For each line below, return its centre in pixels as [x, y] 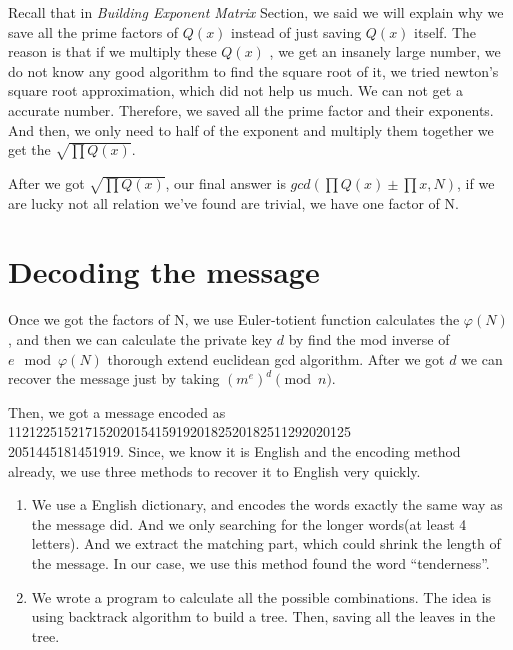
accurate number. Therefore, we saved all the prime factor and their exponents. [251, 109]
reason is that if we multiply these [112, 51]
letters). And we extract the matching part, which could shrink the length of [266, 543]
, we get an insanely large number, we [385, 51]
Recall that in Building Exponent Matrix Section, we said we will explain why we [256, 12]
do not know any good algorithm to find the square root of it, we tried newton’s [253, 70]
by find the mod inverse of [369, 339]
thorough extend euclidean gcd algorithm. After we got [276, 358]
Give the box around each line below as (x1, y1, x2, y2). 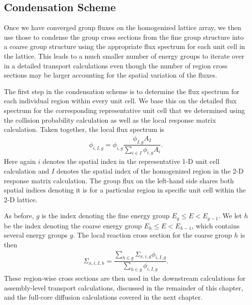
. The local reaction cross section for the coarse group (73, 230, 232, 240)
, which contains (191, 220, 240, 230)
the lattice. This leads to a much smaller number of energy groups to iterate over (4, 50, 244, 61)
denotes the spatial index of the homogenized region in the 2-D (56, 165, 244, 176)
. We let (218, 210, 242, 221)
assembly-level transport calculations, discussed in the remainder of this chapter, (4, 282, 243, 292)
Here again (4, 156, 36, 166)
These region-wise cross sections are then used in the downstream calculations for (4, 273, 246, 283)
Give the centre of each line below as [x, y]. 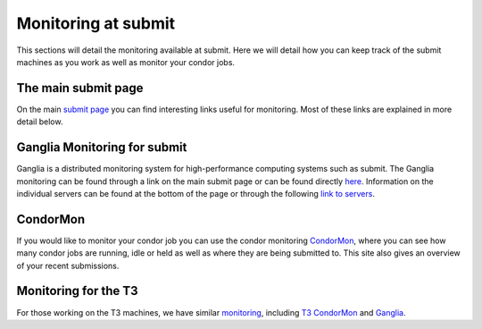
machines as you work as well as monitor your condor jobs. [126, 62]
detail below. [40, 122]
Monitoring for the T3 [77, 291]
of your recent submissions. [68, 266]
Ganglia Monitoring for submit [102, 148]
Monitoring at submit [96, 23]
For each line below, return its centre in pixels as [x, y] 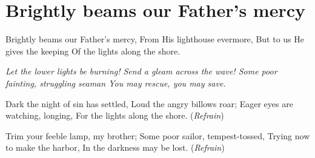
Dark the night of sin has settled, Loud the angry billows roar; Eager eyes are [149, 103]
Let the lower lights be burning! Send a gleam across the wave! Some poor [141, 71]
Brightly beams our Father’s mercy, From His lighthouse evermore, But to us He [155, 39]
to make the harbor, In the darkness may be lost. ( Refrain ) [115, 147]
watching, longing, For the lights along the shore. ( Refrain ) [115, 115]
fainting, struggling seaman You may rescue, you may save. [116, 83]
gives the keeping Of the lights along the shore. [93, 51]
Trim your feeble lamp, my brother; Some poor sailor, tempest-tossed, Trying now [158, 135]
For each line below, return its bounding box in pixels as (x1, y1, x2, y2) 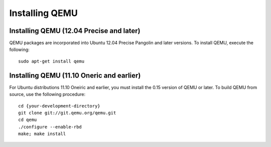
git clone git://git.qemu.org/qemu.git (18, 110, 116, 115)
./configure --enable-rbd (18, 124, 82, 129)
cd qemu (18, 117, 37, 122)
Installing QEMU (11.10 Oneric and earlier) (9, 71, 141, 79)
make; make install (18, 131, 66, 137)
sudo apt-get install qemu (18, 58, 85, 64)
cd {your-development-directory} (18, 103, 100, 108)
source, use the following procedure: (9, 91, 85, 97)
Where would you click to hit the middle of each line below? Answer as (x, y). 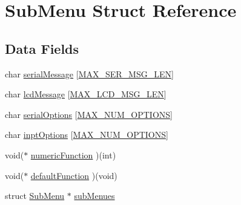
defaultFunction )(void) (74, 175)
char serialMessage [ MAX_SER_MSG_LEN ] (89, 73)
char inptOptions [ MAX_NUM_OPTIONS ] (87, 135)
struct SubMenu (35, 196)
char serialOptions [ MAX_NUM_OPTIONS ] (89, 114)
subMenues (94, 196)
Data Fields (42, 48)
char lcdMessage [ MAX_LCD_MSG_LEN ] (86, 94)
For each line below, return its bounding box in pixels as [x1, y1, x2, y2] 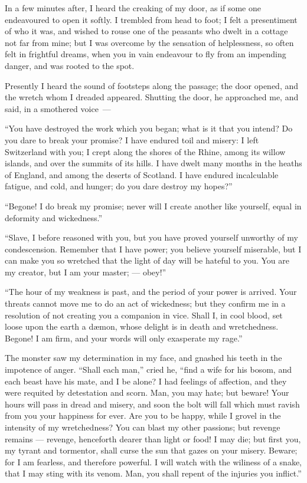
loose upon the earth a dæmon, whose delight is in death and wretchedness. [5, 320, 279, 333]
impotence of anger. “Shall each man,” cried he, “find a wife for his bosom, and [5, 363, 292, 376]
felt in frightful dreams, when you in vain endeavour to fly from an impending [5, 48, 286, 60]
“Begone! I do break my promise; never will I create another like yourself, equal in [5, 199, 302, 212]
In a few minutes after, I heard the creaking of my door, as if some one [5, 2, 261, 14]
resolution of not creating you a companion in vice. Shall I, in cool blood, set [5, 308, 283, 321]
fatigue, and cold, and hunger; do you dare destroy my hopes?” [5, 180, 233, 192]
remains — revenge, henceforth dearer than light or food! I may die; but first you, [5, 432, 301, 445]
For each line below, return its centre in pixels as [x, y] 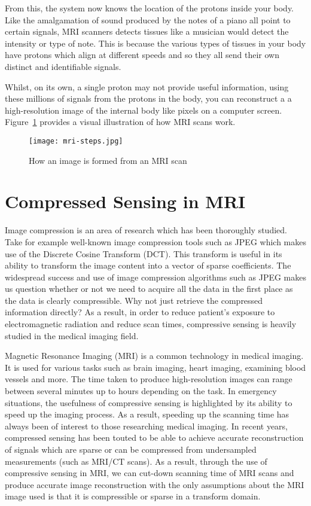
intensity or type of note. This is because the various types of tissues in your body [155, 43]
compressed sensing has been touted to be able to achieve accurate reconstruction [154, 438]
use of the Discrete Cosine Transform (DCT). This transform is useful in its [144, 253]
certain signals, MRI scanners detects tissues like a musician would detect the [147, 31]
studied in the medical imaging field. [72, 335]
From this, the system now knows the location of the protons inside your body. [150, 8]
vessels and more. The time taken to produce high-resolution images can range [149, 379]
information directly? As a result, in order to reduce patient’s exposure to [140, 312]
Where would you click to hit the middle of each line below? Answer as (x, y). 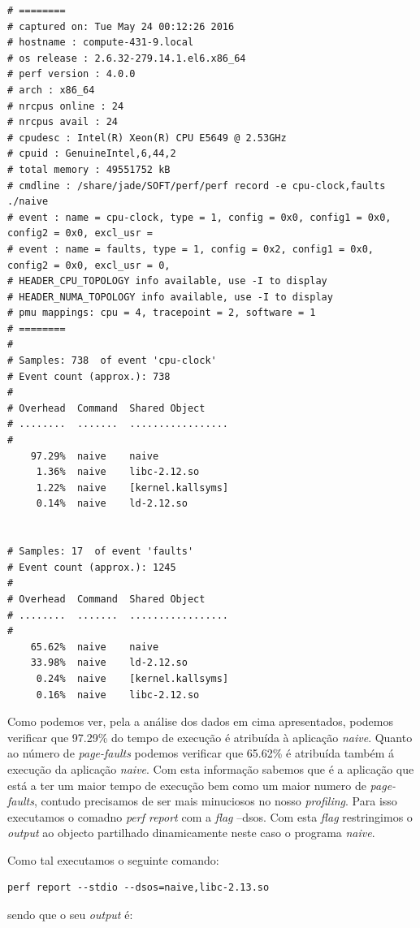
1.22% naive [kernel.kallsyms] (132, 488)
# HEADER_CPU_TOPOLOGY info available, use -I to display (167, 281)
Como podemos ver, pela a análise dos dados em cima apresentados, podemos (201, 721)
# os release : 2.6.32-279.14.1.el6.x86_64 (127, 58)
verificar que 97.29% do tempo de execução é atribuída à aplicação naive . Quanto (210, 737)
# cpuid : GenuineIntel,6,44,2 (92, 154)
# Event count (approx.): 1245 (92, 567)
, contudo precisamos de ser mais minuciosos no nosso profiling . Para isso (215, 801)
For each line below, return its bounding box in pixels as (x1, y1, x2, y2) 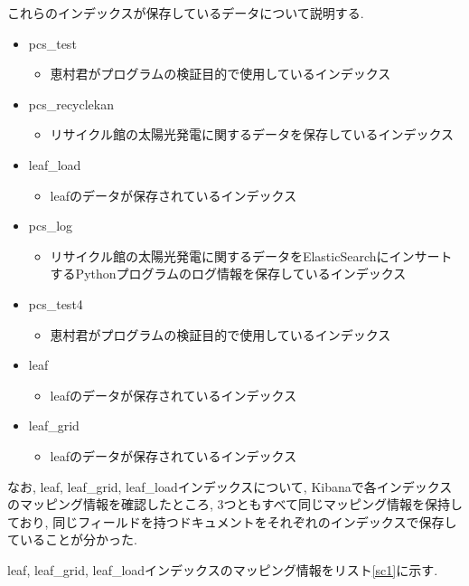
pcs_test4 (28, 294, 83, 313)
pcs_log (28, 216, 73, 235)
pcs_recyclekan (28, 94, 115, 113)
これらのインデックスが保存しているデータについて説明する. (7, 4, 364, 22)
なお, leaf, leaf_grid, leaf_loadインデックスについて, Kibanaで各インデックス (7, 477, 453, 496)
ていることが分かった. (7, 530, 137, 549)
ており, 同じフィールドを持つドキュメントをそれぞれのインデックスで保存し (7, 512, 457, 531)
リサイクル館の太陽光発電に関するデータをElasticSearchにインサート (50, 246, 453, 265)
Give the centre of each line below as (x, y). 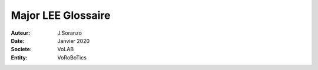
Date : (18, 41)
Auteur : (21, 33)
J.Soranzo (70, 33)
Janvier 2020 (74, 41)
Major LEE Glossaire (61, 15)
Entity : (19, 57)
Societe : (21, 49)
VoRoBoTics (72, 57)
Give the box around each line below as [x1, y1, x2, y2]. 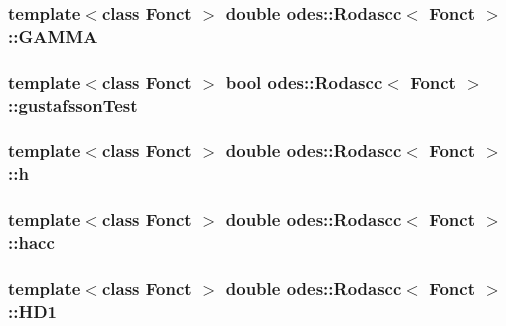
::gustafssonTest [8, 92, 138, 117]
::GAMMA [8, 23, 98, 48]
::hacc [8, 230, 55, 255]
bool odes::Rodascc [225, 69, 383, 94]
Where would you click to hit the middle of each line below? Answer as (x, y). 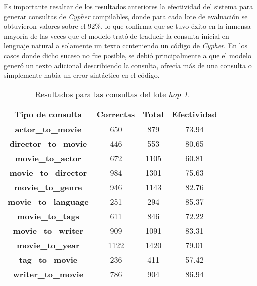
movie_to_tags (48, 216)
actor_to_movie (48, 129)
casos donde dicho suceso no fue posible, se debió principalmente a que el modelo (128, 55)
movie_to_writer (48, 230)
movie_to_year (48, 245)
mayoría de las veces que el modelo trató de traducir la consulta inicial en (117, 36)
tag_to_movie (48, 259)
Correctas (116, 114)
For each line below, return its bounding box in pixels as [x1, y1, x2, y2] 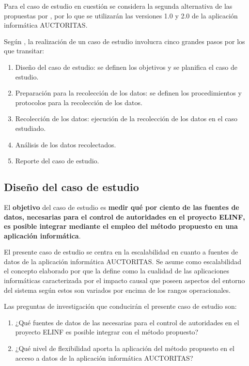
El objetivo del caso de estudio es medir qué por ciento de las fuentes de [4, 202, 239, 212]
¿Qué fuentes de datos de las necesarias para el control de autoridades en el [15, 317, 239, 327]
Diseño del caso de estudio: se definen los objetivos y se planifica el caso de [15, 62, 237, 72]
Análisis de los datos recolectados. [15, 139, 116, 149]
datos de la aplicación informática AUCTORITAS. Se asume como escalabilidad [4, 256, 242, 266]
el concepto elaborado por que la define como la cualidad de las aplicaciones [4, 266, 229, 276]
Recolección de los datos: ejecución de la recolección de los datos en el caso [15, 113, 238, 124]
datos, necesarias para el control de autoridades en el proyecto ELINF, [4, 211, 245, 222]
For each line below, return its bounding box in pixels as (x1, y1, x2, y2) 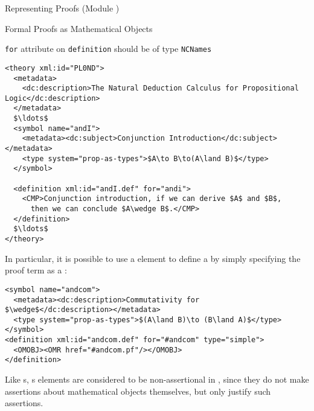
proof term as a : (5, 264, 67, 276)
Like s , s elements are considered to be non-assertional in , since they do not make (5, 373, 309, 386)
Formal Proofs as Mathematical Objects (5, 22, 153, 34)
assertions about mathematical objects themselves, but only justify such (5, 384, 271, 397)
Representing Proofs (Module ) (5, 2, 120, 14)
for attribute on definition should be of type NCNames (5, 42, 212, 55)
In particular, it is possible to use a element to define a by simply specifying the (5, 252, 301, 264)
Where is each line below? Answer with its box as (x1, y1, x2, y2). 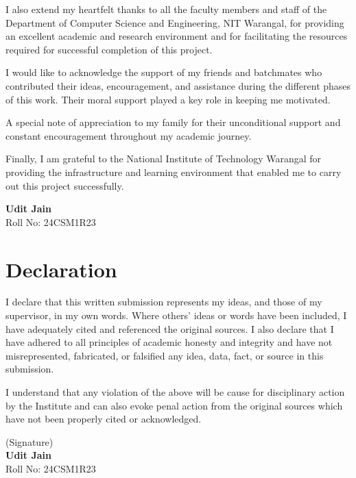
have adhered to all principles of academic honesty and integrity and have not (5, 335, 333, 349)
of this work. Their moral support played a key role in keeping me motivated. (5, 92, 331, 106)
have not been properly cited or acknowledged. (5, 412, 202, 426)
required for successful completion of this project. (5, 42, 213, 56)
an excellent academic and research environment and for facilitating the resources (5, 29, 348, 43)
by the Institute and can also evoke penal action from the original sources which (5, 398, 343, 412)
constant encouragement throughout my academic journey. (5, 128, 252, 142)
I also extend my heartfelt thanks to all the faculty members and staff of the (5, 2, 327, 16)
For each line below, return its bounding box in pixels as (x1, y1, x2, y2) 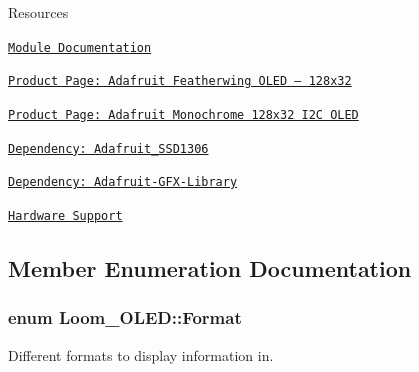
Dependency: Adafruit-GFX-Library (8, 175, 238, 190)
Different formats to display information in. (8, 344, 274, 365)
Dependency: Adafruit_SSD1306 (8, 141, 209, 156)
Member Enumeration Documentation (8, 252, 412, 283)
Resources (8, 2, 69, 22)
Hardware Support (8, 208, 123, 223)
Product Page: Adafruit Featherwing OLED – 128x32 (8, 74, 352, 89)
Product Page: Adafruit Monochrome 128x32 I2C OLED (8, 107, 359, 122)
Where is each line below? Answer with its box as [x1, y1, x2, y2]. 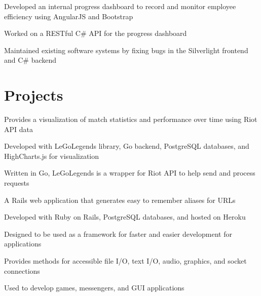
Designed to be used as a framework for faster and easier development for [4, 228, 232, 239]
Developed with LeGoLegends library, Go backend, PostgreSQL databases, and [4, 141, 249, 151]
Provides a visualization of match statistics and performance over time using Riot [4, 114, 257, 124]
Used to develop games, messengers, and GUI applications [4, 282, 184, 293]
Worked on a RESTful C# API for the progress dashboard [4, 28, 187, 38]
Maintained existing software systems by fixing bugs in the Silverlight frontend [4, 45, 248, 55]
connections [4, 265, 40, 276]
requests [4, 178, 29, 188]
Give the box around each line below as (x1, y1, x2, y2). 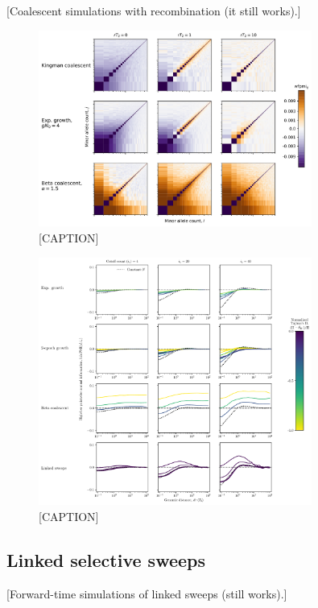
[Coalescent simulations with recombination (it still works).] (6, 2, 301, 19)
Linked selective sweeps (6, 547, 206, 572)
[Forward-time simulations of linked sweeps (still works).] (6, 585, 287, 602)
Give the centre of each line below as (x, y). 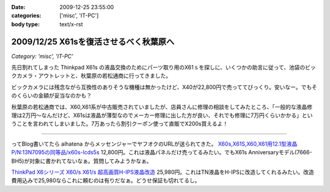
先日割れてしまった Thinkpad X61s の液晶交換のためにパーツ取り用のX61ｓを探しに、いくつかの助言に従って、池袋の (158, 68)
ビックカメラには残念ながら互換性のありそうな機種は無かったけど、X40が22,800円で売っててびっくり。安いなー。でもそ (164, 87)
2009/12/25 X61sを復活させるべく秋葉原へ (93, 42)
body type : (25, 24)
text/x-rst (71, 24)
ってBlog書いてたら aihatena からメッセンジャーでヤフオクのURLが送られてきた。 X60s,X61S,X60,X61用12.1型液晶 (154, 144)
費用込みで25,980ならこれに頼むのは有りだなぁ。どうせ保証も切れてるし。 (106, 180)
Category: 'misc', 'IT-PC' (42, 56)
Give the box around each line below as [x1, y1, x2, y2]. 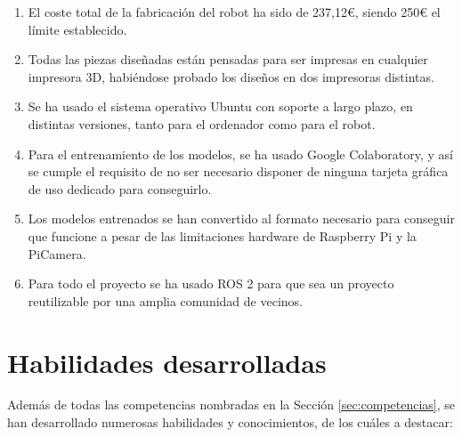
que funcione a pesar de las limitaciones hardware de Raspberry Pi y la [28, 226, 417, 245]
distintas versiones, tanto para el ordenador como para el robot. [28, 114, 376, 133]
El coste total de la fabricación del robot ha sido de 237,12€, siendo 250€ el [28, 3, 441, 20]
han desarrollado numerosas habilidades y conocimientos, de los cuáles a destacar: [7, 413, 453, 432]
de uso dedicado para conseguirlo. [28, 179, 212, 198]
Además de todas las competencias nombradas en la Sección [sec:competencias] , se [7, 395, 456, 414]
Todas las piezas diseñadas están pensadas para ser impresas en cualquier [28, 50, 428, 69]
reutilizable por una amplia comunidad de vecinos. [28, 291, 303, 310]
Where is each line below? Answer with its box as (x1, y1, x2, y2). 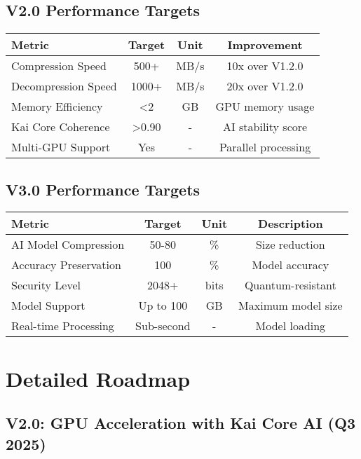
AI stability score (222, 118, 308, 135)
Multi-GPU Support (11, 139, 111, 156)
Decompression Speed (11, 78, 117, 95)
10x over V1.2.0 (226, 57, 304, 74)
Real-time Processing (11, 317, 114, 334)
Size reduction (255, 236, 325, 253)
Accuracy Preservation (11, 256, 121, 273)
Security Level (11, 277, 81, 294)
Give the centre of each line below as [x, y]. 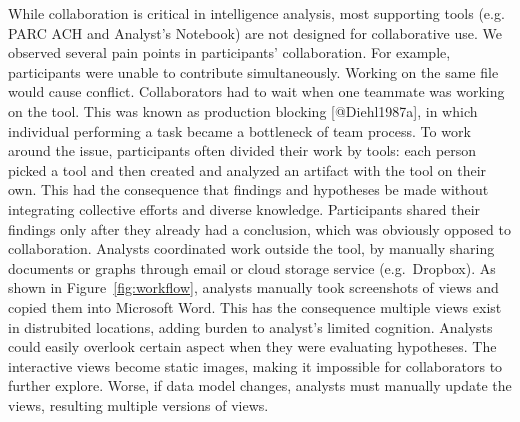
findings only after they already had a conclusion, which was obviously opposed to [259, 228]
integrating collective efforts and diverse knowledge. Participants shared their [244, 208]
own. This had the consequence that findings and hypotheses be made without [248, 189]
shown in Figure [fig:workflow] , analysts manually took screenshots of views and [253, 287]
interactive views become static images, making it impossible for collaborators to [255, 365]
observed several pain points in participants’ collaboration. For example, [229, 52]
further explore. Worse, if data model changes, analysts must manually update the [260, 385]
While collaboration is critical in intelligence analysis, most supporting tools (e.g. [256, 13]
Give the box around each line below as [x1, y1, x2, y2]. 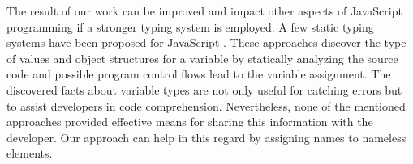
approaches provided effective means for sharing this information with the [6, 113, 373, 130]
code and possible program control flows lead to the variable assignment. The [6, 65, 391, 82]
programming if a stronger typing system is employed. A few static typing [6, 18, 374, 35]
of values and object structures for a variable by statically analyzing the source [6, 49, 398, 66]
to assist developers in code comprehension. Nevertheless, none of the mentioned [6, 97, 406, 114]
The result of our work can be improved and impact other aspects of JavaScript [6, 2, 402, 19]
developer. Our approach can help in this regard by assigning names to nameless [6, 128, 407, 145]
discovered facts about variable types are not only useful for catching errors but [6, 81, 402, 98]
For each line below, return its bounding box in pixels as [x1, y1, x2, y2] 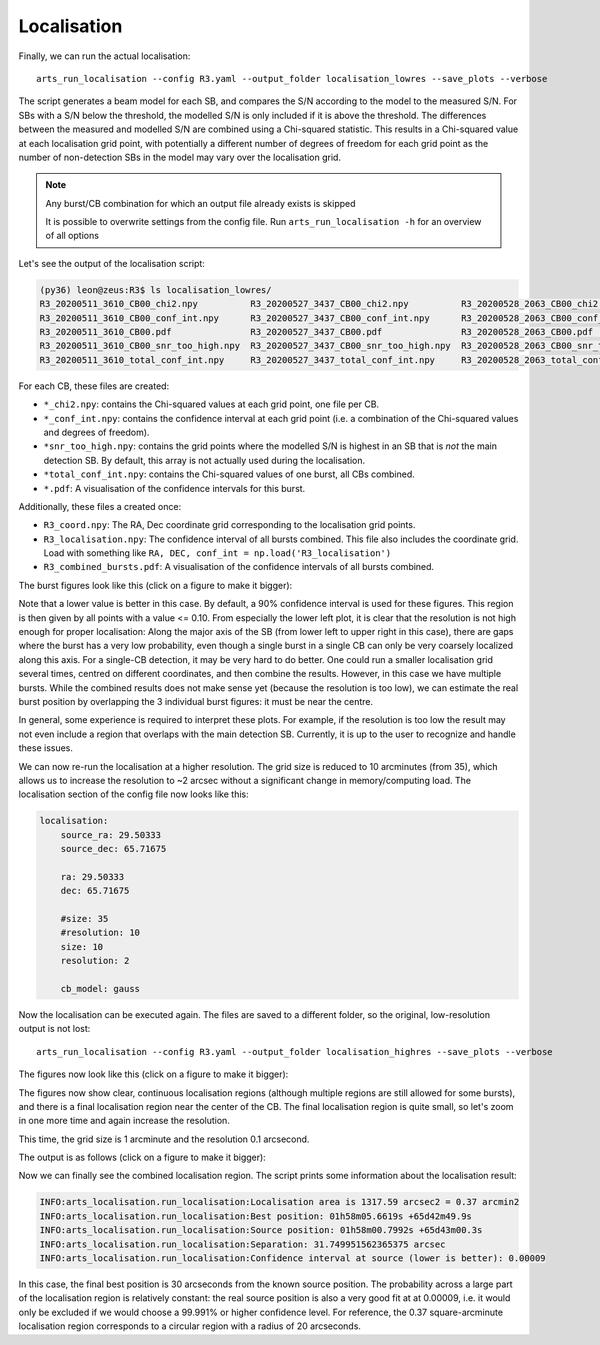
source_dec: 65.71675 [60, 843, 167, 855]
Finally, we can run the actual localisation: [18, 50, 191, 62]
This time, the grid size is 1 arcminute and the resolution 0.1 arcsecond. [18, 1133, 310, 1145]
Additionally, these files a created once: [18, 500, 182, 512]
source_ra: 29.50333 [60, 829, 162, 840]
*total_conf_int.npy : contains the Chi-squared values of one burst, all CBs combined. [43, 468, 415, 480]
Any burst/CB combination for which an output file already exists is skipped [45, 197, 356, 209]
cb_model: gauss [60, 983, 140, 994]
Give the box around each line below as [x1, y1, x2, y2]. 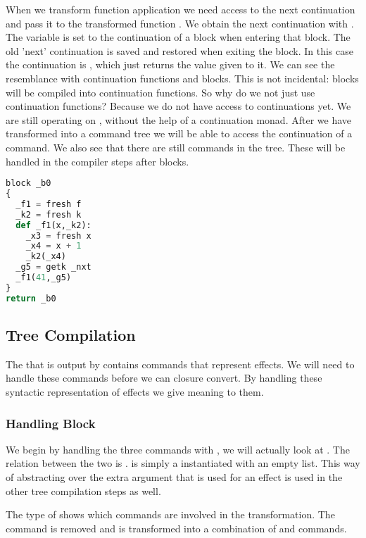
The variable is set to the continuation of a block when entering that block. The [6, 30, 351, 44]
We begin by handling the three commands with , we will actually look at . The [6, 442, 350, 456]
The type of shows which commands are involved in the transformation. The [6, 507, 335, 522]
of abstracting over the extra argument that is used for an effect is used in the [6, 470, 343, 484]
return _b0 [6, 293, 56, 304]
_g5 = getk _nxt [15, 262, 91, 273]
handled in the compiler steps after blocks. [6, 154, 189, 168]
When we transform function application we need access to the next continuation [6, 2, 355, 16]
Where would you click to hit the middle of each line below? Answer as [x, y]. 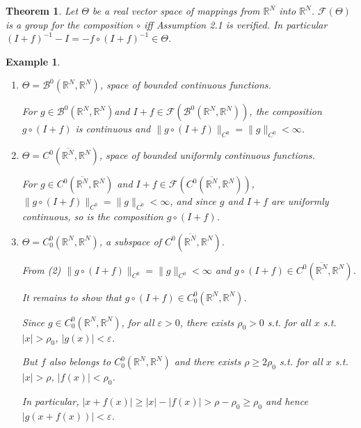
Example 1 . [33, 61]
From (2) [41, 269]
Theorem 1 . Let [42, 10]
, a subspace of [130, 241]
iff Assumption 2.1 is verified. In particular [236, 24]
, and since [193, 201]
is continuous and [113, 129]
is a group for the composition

• • • • • • •

THE TASK:
What is needed is an exact copy of the lines above, from the one containing "impotence of anger." through the one containing "remains — revenge, henceforth", with nothing added.

RESPONSE AREA:
impotence of anger. “Shall each man,” cried he, “find a wife for his bosom, and [5, 363, 292, 376]
felt in frightful dreams, when you in vain endeavour to fly from an impending [5, 48, 286, 60]
“Begone! I do break my promise; never will I create another like yourself, equal in [5, 199, 302, 212]
In a few minutes after, I heard the creaking of my door, as if some one [5, 2, 261, 14]
resolution of not creating you a companion in vice. Shall I, in cool blood, set [5, 308, 283, 321]
fatigue, and cold, and hunger; do you dare destroy my hopes?” [5, 180, 233, 192]
remains — revenge, henceforth dearer than light or food! I may die; but first you, [5, 432, 301, 445]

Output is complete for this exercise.